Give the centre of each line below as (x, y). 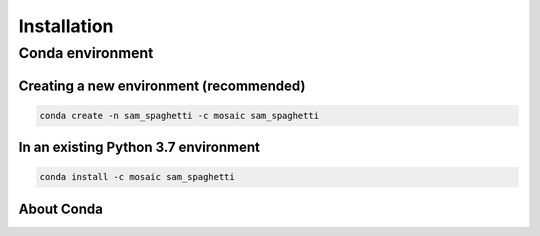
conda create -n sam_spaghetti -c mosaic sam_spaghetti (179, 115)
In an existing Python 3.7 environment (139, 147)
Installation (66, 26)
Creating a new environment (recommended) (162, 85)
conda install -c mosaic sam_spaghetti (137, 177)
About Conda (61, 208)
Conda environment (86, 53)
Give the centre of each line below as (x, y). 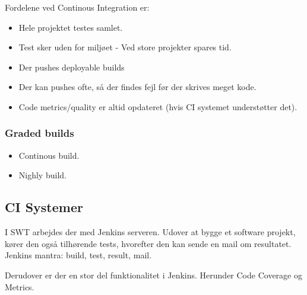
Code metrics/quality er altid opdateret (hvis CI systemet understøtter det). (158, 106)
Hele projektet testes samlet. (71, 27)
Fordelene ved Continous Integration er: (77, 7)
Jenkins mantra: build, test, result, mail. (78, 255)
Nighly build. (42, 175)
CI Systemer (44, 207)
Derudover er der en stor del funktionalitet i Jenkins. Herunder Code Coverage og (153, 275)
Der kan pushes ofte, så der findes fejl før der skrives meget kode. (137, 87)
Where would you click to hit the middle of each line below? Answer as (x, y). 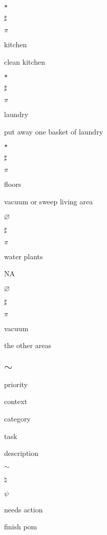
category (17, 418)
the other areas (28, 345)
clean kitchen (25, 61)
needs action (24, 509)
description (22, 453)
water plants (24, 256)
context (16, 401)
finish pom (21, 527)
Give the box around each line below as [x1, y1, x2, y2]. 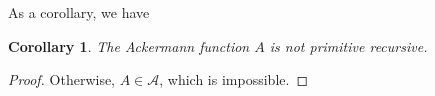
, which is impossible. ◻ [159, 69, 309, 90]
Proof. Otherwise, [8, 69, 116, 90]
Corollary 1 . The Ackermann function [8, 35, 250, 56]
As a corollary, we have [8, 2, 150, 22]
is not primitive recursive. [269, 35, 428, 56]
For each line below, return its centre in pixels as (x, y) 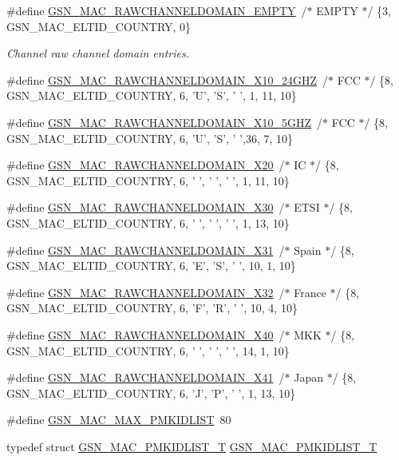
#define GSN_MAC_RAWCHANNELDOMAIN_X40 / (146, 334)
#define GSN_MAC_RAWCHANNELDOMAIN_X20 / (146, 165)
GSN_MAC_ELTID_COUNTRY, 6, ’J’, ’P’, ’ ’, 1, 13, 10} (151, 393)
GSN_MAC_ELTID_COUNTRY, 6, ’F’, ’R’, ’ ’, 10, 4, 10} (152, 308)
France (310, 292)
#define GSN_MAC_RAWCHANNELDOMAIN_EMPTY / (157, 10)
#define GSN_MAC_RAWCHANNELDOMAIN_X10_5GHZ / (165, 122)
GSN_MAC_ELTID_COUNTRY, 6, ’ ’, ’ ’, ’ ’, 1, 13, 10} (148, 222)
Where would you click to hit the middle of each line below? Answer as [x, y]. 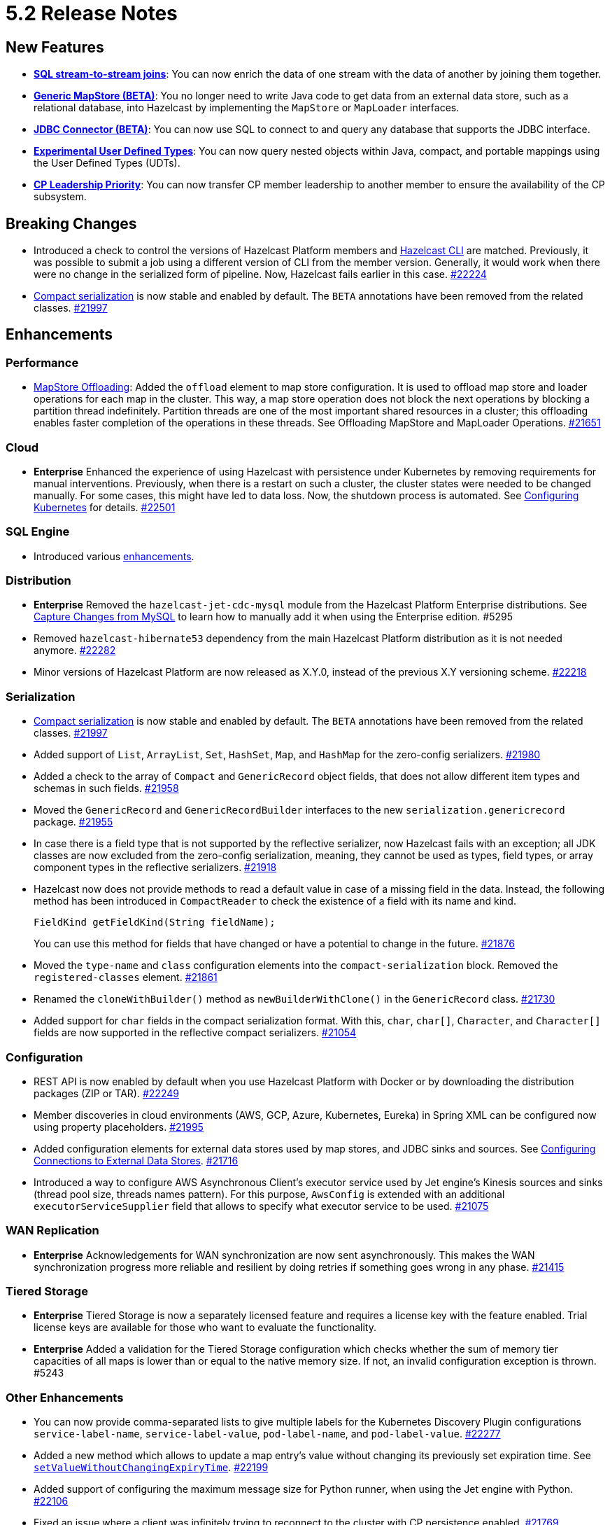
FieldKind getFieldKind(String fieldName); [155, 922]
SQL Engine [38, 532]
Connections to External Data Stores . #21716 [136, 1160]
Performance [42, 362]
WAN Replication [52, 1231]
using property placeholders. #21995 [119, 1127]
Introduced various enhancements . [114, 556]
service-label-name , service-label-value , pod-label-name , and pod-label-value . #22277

§ Your instructions:
Word for word, repeat the lines above from the one with "is not primitive" through the one with "FieldKind getFieldKind(String fieldName);", and nothing beyond them. Omit the pictures.

§ Written answer:
is not primitive recursive. [269, 35, 428, 56]
For each line below, return its centre in pixels as (x, y) 
#define GSN_MAC_RAWCHANNELDOMAIN_X40 / (146, 334)
#define GSN_MAC_RAWCHANNELDOMAIN_X20 / (146, 165)
GSN_MAC_ELTID_COUNTRY, 6, ’J’, ’P’, ’ ’, 1, 13, 10} (151, 393)
GSN_MAC_ELTID_COUNTRY, 6, ’F’, ’R’, ’ ’, 10, 4, 10} (152, 308)
France (310, 292)
#define GSN_MAC_RAWCHANNELDOMAIN_EMPTY / (157, 10)
#define GSN_MAC_RAWCHANNELDOMAIN_X10_5GHZ / (165, 122)
GSN_MAC_ELTID_COUNTRY, 6, ’ ’, ’ ’, ’ ’, 1, 13, 10} (148, 222)
Where would you click to hit the middle of each line below? Answer as [x, y]. 
FieldKind getFieldKind(String fieldName); [155, 922]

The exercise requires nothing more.